II. Qualifying R&D expenditures

The expenditures eligible for the exemption provided for by the new IP Box Law, shall only be the expenditure necessary for R&D activities directly related to the constitution, development or improvement of an eligible asset that is made by the taxpayer for R&D activities carried out by the taxpayer or for payments made by the taxpayer to an entity other than a related entity.

With regard to the amendment of the bill n°7163, it is stated that qualifying R&D expenditures only include those incurred by the permanent establishment of the taxpayer provided that:

  • the permanent establishment is located in the EEA; and
  • the expenditures are attributable to the Luxembourg taxpayer by virtue of an applicable double tax treaty.

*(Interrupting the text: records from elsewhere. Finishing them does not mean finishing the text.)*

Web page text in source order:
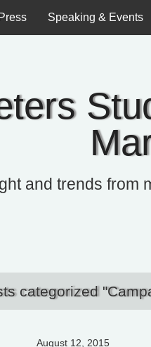
and trends from
Speaking & Events
categorized
August 12, 2015
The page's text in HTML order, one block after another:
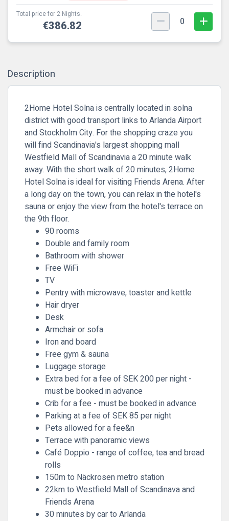
Total price for 2 Nights.
€386.82 0
Description
2Home Hotel Solna is centrally located in solna
district with good transport links to Arlanda Airport
and Stockholm City. For the shopping craze you
will find Scandinavia's largest shopping mall
Westfield Mall of Scandinavia a 20 minute walk
away. With the short walk of 20 minutes, 2Home
Hotel Solna is ideal for visiting Friends Arena. After
a long day on the town, you can relax in the hotel's
sauna or enjoy the view from the hotel's terrace on
the 9th floor.
90 rooms
Double and family room
Bathroom with shower
Free WiFi
TV
Pentry with microwave, toaster and kettle
Hair dryer
Desk
Armchair or sofa
Iron and board
Free gym & sauna
Luggage storage
Extra bed for a fee of SEK 200 per night -
must be booked in advance
Crib for a fee - must be booked in advance
Parking at a fee of SEK 85 per night
Pets allowed for a fee&n
Terrace with panoramic views
Café Doppio - range of coffee, tea and bread
rolls
150m to Näckrosen metro station
22km to Westfield Mall of Scandinava and
Friends Arena
30 minutes by car to Arlanda
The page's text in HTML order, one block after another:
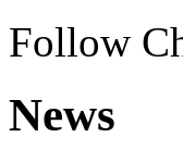
Follow
News
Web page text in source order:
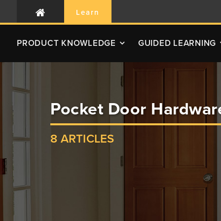
Learn
PRODUCT KNOWLEDGE GUIDED LEARNING
Pocket Door
8 ARTICLES

This scenario should occur when:

the R&D expenditures incurred by a permanent establishment located in the EEA are allocated to it on the basis of a double tax treaty between the other EEA State in which the permanent establishment is located and Luxembourg; and
the R&D expendures are directly related to the constitution, development or improvement of an eligible asset imputed to it, which will be the case if :

  • the taxpayer execices and controls all essential functions related to R&D activities (i.e. the functions related to the development, improvement, maintenance, protection and exploitation) carried out by the permanent establishment and having generated the expenses; and
  • the taxpayer assumes all the risks associated with those functions.

All costs not directly related to an eligible IP asset, as well as certain expenses such as real estate costs, interest, financing costs and acquisition costs of IP assets are not eligible expenses.

Luxembourg will allow a 30% increase of these qualifying R&D expenditures, up to the total amount of the overall R&D expenditures.

III. Eligible income

In addition to the fees earned for the use or concession for use of the eligible IP asset, the IP Box Law specifies the types of income which may be taken into consideration for partial exemption:

  • remuneration for the use, or the granting of the use of an eligible asset (royalties);
  • income in relation to the eligible asset that is included in the sale price of a product or service;
  • income arising due to the disposal of the eligible asset; and
  • indemnities obtained in connection with a judicial or arbitration proceeding relating to the eligible asset.

According to the IP Box Law, the total expenditure that must also be calculated corresponds to the total amount of the following cost:

  • the sum of the above-mentioned qualifying R&D expenditures developed in part III; plus
  • the acquisition costs; plus
  • the expenditure necessary for R&D activities directly related to the constitution, development or improvement of that eligible IP, that are made to a related business (i.e., an enterprise referred to in Article 56 LITL).

The IP Box regime adds that total expenditures must be taken into account when they are incurred, regardless of their accounting or tax treatment.

The income and gains qualifying for the 80% income tax exemption will equal the net eligible income (adjusted and compensated) from eligible assets multiplied by a ratio. This ratio equals the qualifying R&D expenditures over the total R&D expenditures.